[Data entries]

[Start of section]

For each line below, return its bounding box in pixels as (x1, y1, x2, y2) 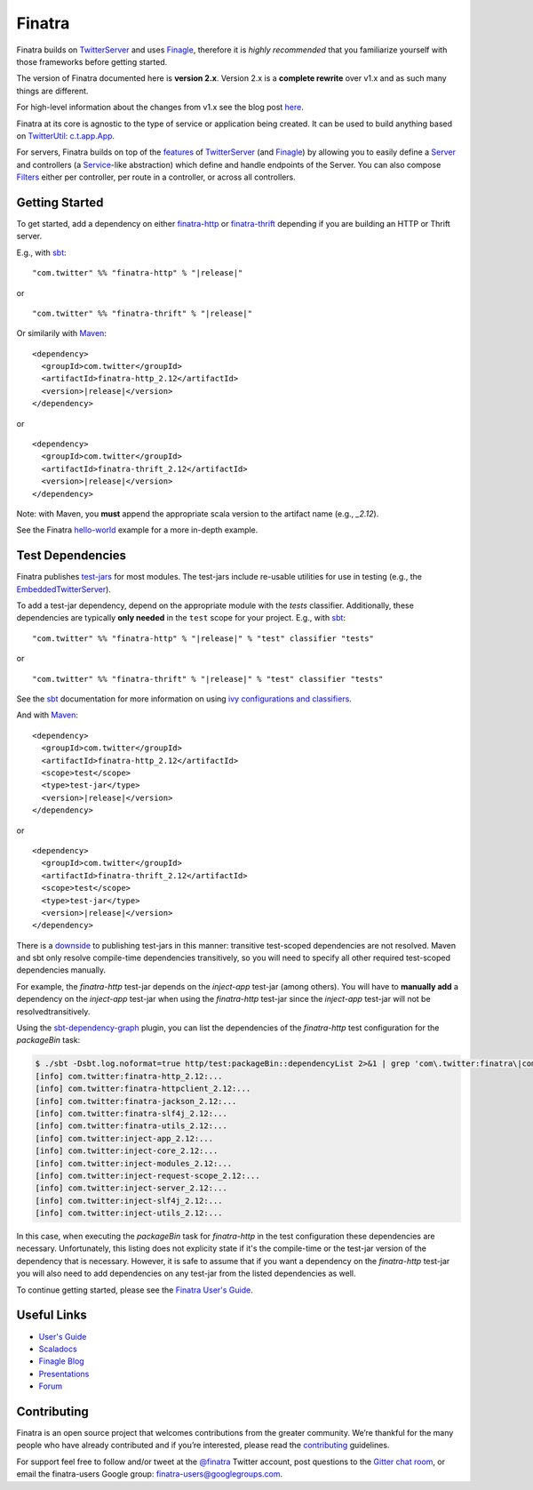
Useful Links (16, 1308, 88, 1323)
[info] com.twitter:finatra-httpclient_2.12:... (35, 1084, 251, 1093)
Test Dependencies (16, 548, 126, 564)
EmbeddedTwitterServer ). (16, 583, 111, 595)
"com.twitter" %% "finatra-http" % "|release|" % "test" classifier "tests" (32, 633, 375, 644)
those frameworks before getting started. (16, 56, 168, 67)
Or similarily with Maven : (16, 328, 107, 339)
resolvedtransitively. (16, 1005, 91, 1017)

[End of section]

WHAT YOU HAVE TO DO - Output every entry above exactly, minus the pictures.

SOLUTION FOR THIS PROBLEM -
For each line below, return its bounding box in pixels as (x1, y1, x2, y2) 
Useful Links (16, 1308, 88, 1323)
[info] com.twitter:finatra-httpclient_2.12:... (35, 1084, 251, 1093)
Test Dependencies (16, 548, 126, 564)
EmbeddedTwitterServer ). (16, 583, 111, 595)
"com.twitter" %% "finatra-http" % "|release|" % "test" classifier "tests" (32, 633, 375, 644)
those frameworks before getting started. (16, 56, 168, 67)
Or similarily with Maven : (16, 328, 107, 339)
resolvedtransitively. (16, 1005, 91, 1017)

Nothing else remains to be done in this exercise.